Hydrated (opaline) silica deposits detected in Jezero crater are of interest because they are a good mineral phase for biosignature preservation (Tarnas et al., Reference Tarnas, Mustard, Lin, Goudge, Amador, Bramble, Kremer, Zhang, Itoh and Parente2019). Associated with specific rock units, such as the opal-magnesite-smectite series detected in the olivine-rich unit and the opal-Al-phyllosilicate phase series co-located with the basement unit, the formation processes of the hydrated silica deposits are not yet understood. Possible candidates are: primary volcanism, diagenesis, authigenic formation in a lacustrine environment, detrital transport of material formed authigenically in the Jezero watershed, or transport to Jezero crater via aeolian processes.

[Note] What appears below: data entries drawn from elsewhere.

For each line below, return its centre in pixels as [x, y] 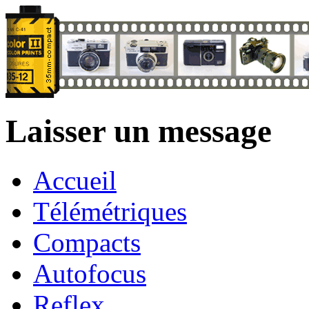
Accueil [75, 180]
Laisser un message [139, 131]
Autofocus [90, 273]
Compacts [87, 242]
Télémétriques [110, 211]
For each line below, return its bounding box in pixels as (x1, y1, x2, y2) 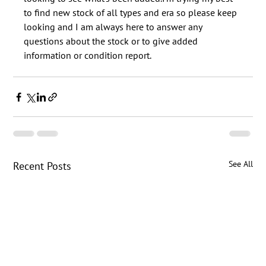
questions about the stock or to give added (24, 35, 201, 47)
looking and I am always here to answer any (24, 21, 205, 33)
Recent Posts (13, 159, 72, 173)
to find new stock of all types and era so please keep (24, 7, 240, 19)
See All (228, 159, 253, 170)
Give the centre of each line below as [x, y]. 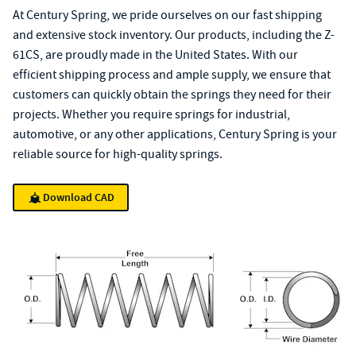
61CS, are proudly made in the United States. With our [155, 55]
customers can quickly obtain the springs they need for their [172, 95]
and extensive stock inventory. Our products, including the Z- [174, 35]
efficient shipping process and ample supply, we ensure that [172, 75]
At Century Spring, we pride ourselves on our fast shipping [167, 15]
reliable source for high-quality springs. [118, 154]
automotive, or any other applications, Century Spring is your [175, 134]
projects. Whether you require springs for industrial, [151, 114]
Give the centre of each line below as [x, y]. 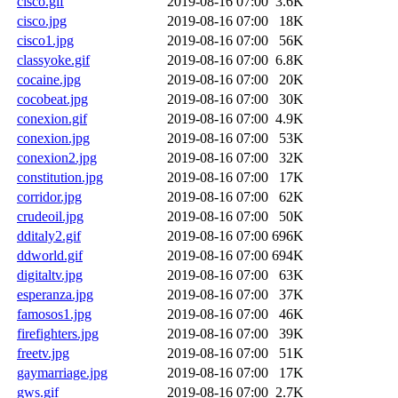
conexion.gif [52, 118]
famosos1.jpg [54, 314]
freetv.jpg [43, 353]
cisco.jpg [42, 20]
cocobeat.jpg [52, 99]
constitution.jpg [60, 177]
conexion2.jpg [57, 157]
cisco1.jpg [45, 40]
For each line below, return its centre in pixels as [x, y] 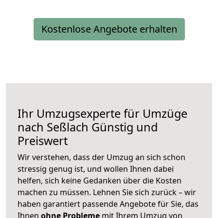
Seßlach [68, 127]
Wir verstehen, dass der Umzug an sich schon [101, 157]
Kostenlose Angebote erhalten [109, 29]
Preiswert [43, 141]
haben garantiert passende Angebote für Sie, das [108, 204]
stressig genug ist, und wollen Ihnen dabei [96, 169]
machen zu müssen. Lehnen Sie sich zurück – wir [107, 192]
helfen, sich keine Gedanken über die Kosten [100, 181]
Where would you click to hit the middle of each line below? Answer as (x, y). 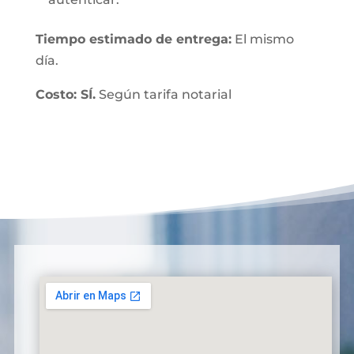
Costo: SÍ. (65, 94)
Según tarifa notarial (163, 94)
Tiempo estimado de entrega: (133, 39)
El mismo (262, 39)
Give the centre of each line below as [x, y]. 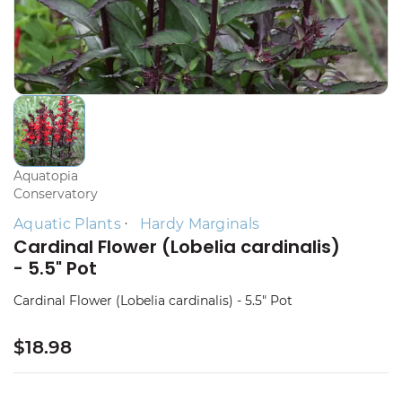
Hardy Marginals [200, 224]
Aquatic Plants [67, 224]
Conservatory [56, 194]
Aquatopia [46, 176]
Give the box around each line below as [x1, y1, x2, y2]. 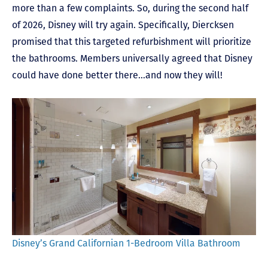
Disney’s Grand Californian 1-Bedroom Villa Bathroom [12, 237, 240, 249]
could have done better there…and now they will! [12, 69, 225, 81]
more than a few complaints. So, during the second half [12, 2, 248, 14]
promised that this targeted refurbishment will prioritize [12, 36, 251, 48]
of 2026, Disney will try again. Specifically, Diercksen [12, 19, 234, 31]
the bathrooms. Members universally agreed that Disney [12, 53, 252, 65]
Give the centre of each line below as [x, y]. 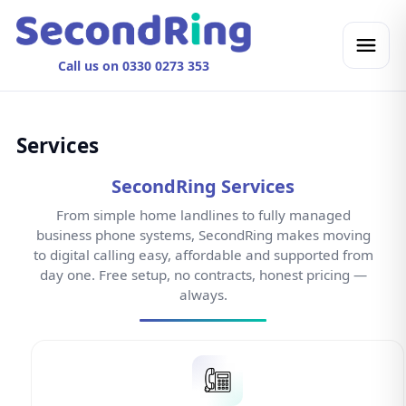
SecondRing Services [203, 186]
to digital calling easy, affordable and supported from [203, 255]
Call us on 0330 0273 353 [133, 66]
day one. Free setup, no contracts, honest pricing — [203, 275]
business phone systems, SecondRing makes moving [203, 235]
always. [203, 295]
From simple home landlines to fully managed [203, 215]

Hydrated silica has been detected from orbit at the edges of deltaic fan deposits formed in relationship with a standing body of water in Oxia Planum, the chosen landing site for the ExoMars 2022 mission (Quantin-Nataf et al., Reference Quantin-Nataf, Carter, Mandon, Thollot, Balme, Volat, Pan, Loizeau, Millot, Breton, Dehouck, Fawdon, Gupta, Davis, Grindrod, Pacifici, Bultel, Allemand, Ody, Lozach and Broyer2021). Here, the hydrated silica deposits overlie clay-rich facies and indicate a changing hydrological regime possibly related to marine regression, or at least the drying of a water-filled basin, concurrent with the global hydrological trajectory of Mars through the Noachian and Hesperian periods.

Phyllosilicates

Direct morphological evidence of life will be difficult to detect on Mars because of (1) the very small size of the individual microorganisms, (2) the difficulty of distinguishing eventual microbial ‘clotted’ textures from abiotic ones, and (3) the possibility that distinctive macroscopic features, such as complex stromatolites, may not occur on Mars. Phyllosilicate minerals, however, have a propensity to accumulate and preserve organic matter, which chelates onto and in between the silicate sheets. As such, they are favoured mineral phases for the conservation of potential organic biosignatures (Bishop et al., Reference Bishop, Loizeau, McKeown, Saper, Dyar, Des Marais, Parente and Murchie2013; Vago et al., Reference Vago, Westall, Coates, Jaumann, Korablev, Ciarletti, Mitrofanov, Josset, De Sanctis, Bibring, Rull, Goesmann, Steininger, Goetz, Brinckerhoff, Szopa, Raulin, Westall, Edwards, Whyte, Fairén, Bibring, Bridges, Hauber, Ori, Werner, Loizeau, Kuzmin, Williams, Flahaut, Forget, Vago, Rodionov, Korablev, Svedhem, Sefton-Nash, Kminek, Lorenzoni, Joudrier, Mikhailov, Zashchirinskiy, Alexashkin, Calantropio, Merlo, Poulakis, Witasse, Bayle, Bayón, Meierhenrich, Carter, García-Ruiz, Baglioni, Haldemann, Ball, Debus, Lindner, Haessig, Monteiro, Trautner, Voland, Rebeyre, Goulty, Didot, Durrant, Zekri, Koschny, Toni, Visentin, Zwick, van Winnendael, Azkarate and Carreau2017), although environmental parameters on Mars, such as UV radiation and acid leaching, can negatively influence the long-term preservation of organic molecules, even associated with phyllosilicates (Gil-Lozano et al., Reference Gil-Lozano, Fairén, Muñoz-Iglesias, Fernández-Sampedro, Prieto-Ballesteros, Gago-Duport, Losa-Adams, Carrizo, Bishop, Fornaro and Mateo-Martí2020).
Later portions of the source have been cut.